This new web server addresses the drawbacks of HiSCF as it is easy to use with a web interface. Specifically, when compared with HiSCF, BioCAIV is preferred from several aspects. First, it can be easily accessed through internet without compiling sources codes. Second, unlike HiSCF that only supports triangle and rectangle motifs, it allows users to perform clustering analysis for any higher-order structures they are interested in. Last, we also provide the results of functional enrichment analysis, thus enabling users to refine identified modules that are functionally significant and should be experimentally verified for potential applications.
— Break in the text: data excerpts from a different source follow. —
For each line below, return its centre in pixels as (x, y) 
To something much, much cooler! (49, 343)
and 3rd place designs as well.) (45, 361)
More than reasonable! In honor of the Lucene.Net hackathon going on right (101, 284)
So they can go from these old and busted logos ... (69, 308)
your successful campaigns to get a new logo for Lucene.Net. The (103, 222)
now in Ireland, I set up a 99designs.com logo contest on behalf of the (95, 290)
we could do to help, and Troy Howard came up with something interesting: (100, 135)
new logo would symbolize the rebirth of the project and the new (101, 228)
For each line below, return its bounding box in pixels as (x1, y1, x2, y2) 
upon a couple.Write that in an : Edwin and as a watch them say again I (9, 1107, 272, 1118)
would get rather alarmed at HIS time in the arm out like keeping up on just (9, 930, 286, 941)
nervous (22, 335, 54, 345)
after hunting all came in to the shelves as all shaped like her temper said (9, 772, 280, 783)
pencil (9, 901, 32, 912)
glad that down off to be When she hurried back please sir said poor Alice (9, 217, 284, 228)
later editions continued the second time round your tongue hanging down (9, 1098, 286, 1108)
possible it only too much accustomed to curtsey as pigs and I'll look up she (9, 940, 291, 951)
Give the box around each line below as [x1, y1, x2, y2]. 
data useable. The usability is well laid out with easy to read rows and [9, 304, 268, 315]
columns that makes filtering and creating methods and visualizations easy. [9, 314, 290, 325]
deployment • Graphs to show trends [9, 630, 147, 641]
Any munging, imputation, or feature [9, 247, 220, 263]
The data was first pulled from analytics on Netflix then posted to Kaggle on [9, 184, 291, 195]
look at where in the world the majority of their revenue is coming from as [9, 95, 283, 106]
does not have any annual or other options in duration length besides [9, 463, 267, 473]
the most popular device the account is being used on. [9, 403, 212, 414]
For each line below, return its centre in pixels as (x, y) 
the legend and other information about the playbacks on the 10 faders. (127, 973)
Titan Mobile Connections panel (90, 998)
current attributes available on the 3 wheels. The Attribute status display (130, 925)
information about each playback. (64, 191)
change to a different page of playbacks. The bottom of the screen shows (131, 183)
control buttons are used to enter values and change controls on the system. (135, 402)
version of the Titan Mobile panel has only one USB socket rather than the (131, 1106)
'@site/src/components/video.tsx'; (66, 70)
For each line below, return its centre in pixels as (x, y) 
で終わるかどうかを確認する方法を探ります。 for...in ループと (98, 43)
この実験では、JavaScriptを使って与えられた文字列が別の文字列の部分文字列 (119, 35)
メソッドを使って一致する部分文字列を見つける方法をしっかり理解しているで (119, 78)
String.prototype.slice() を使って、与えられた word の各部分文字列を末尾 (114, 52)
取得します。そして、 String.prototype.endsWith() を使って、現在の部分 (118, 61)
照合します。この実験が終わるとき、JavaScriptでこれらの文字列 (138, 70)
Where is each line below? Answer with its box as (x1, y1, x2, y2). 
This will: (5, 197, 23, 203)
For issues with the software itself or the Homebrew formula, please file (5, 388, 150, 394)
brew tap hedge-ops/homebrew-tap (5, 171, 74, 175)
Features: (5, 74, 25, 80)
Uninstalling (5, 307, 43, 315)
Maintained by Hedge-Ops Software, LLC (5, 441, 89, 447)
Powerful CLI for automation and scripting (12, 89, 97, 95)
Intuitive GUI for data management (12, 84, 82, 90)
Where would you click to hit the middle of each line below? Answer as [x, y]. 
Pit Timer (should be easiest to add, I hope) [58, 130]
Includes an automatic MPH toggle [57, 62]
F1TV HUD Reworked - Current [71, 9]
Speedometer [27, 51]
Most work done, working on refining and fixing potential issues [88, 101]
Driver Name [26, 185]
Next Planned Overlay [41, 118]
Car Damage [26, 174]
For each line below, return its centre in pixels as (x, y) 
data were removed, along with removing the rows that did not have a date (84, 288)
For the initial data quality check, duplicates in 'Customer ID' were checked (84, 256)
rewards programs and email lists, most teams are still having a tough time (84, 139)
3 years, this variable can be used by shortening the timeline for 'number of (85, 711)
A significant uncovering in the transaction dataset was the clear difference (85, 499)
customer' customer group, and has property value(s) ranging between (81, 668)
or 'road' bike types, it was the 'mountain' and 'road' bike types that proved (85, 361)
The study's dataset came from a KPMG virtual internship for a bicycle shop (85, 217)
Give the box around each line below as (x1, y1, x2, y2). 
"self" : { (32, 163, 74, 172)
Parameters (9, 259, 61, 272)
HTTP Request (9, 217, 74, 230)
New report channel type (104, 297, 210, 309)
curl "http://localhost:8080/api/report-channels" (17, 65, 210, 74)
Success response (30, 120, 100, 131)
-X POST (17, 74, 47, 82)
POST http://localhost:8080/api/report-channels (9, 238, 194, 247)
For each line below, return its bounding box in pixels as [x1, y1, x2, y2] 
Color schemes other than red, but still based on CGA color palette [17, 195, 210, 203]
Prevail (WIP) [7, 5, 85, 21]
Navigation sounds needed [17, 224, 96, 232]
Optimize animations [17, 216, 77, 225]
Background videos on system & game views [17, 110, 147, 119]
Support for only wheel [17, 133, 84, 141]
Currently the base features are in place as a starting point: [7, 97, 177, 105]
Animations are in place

In particular, there are several distinct advantages to using BioCAIV in comparison to other programs. These advantages make BioCAIV a highly attractive tool for users in the field of bioinformatics, and they are listed as below.

  1. 1

    User-Friendly Accessibility: BioCAIV eliminates the need for users to possess specialized knowledge on compiling source code written in various programming languages. Unlike standalone programs like HiSCF, BioCAIV offers an accessible and hassle-free experience for researchers, regardless of their programming expertise.

  2. 2

    Seamless Computational Resources: Traditional standalone clustering software, like Cytoscape, often rely on the computational power of users’ local computers. In contrast, BioCAIV centralizes all necessary computational resources on its dedicated server. This approach ensures consistent and efficient performance, irrespective of the user’s hardware capabilities.

  3. 3

    Advanced Clustering Technique and User-Centric Features: BioCAIV distinguishes itself from existing online clustering tools in two significant ways. Firstly, it employs a state-of-the-art clustering algorithm, resulting in more accurate and insightful analyses. Secondly, it provides a range of user-friendly functions, including email notifications, functional enrichment analysis, and network visualization. These features enhance the overall usability and productivity of the platform.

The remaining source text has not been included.